An den Schulen dürfte Unterricht im Schichtsystem für längere Zeit zum Normalfall werden. Die bisherigen Klassen werden dann geteilt und die Gruppen entweder räumlich oder zeitlich getrennt unterrichtet. Das stellt in Berlin viele Schulen vor erhebliche organisatorische Probleme. Denn je nach Modell nimmt der Bedarf an Klassenräumen und betreuenden Lehrern erheblich zu. Je mehr Schüler wieder da sind, umso aufwendiger wird das Ganze. Und viele Lehrer dürfen gar nicht unterrichten - weil sie selbst zur Risikogruppe gehören, was das Unterrichten im Schichtsystem zusätzlich kompliziert macht.

Für den Schulstart erwartet der Berliner Vorsitzende der Bildungsgewerkschaft GEW, Tom Erdmann, deshalb eine Reihe praktischer Probleme. Es werde regelmäßig Verstöße gegen das Abstandsgebot geben. "Das muss man einkalkulieren. Und damit steigt auch das Infektionsrisiko. Und entsprechend wird man die Schulöffnungen nur sehr langsam vollziehen können, um die Chance zu haben gegenzusteuern."

Neuköllner Schulleiter hält Prüfungen für gut durchführbar

Ende vergangener Woche hatten einige Schulleiter sowohl in Berlin als auch in Brandenburg auf die komplexen Herausforderungen der Schulöffnung hingewiesen und ihrem Unmut Luft verschafft. Es gibt aber auch durchaus Freude, über die Rückkehr zu einem kleinen Stück Normalität.

Der Schulleiter der Röntgenschule in Berlin-Neukölln, Detlef Pawollek, sagt dem rbb-Inforadio am Montag, dass er die Abstandsregeln für die Präsentationsprüfungen seiner Zehntklässler für gut umsetzbar halte. Bei den Prüfungen am 7. Mai würden sich maximal 16 Schüler gleichzeitig im Schulgebäude aufhalteno. Der Zehner-Jahrgang an seiner Schule sei mit 75 Jugendlichen jedoch vergleichsweise klein.

Die Röntgenschule habe 16 Liter Desinfektionsmittel bekommen. "Ob das ausreichen wird, können wir aber überhaupt nicht abschätzen", sagte er. Die Schule stehe momentan mit dem Bezirksamt darüber in Kontakt, ob die zwölf Räume, die für die mündlichen Prüfungen genutzt werden, vom Putzpersonal besonders gereinigt werden können.
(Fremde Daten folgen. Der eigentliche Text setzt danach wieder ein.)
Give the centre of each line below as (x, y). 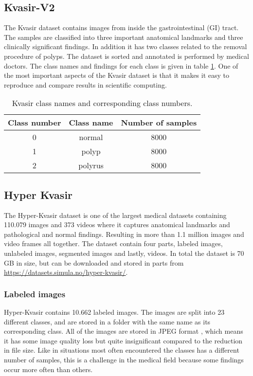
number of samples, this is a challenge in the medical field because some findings (124, 359)
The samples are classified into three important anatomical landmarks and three (124, 37)
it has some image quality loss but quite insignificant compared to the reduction (123, 340)
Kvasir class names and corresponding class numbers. (102, 103)
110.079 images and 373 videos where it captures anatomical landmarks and (117, 224)
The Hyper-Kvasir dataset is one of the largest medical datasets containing (115, 215)
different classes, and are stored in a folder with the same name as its (107, 321)
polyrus (91, 165)
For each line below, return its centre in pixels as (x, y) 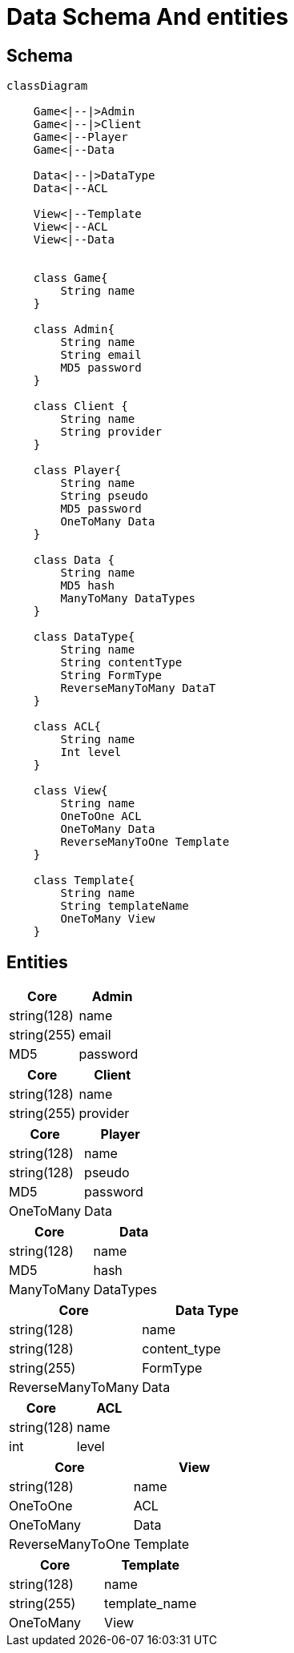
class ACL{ (67, 727)
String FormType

Der Schulleiter befürchtet für seine Schülerinnen und Schüler keine Langzeitfolgen durch die Corona-Krise. Von vier bis sechs Wochen Unterrichtsausfall "geht die Welt nicht unter". Die Schüler bräuchten aber bald wieder einen normalen Rhythmus. Ein Drittel der Schüler sei in den letzten Wochen nur schwer oder gar nicht erreichbar gewesen.

Reinigungspersonal im Dauereinsatz

Die Senatsbildungsverwaltung kennt die Sorgen der Eltern und der Schulleitungen, die Unsicherheit bei allen Beteiligten. Orientierung soll ein neuer "Musterhygieneplan" geben. Danach wird es an den Schulen vorübergehend Sportunterricht nur noch in sehr eingeschränkter Form geben, Chor- und Theaterproben gar nicht mehr.

Groß geschrieben wird dagegen das Thema Hygiene und Gesundheitsschutz. Die Reinigungskräfte in den Schulen sollen zum Beispiel Tische, Türklinken und Fenstergriffe, Treppen- und Handläufe sowie Lichtschalter in stark frequentierten Bereichen mehr als einmal täglich säubern. Und die Schülerinnen und Schüler sind aufgefordert, sich regelmäßig die Hände mit Seife zu waschen, um dem Virus möglichst keine Chance zu geben, den Schulbetrieb bald wieder lahmzulegen.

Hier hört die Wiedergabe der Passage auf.